§ ACTIVITY:
Repeat, exactly as written, the line containing "Erlang [35, 126]" and each line after it through the end of the data.

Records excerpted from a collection
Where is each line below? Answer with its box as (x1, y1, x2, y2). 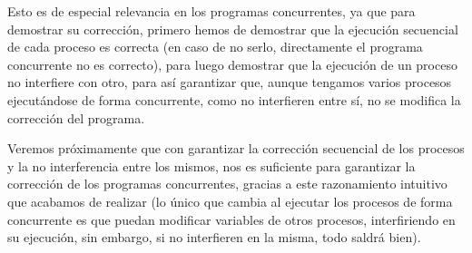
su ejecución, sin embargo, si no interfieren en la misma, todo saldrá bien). (7, 228, 421, 247)
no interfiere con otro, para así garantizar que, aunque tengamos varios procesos (7, 73, 452, 92)
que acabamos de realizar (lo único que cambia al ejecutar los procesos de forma (7, 191, 453, 210)
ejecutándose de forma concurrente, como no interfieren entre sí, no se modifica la (7, 90, 461, 109)
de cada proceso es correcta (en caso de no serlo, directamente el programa (7, 37, 423, 56)
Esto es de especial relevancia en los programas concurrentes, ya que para (7, 2, 416, 20)
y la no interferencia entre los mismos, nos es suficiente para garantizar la (7, 156, 416, 175)
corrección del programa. (7, 108, 145, 127)
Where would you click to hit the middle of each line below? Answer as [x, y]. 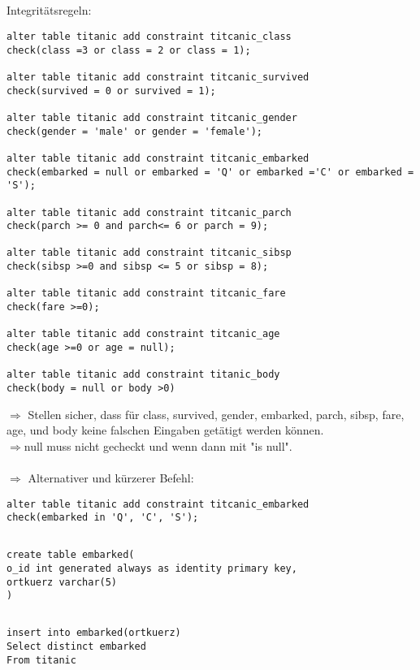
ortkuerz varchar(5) [62, 582]
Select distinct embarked [76, 647]
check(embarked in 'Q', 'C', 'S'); [103, 518]
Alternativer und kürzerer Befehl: [111, 478]
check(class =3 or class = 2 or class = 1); [129, 50]
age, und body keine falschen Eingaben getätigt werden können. [165, 430]
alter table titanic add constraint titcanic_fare [146, 294]
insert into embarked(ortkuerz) [94, 633]
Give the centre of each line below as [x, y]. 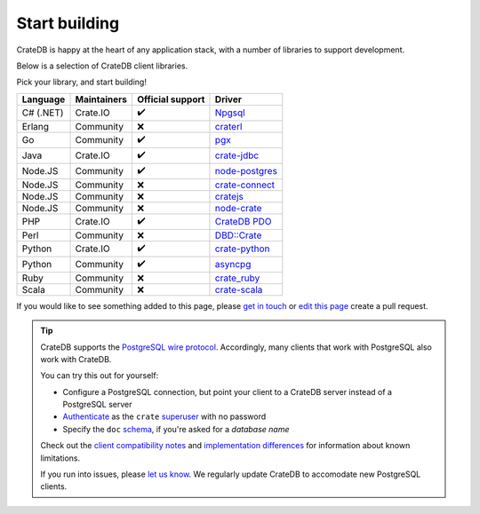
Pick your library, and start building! [81, 82]
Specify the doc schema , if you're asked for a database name [176, 429]
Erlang [35, 126]
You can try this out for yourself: [100, 376]
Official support [171, 99]
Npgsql [230, 113]
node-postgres [246, 171]
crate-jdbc [237, 155]

§ TASK ANSWER:
Erlang [35, 126]
You can try this out for yourself: [100, 376]
Official support [171, 99]
Npgsql [230, 113]
node-postgres [246, 171]
crate-jdbc [237, 155]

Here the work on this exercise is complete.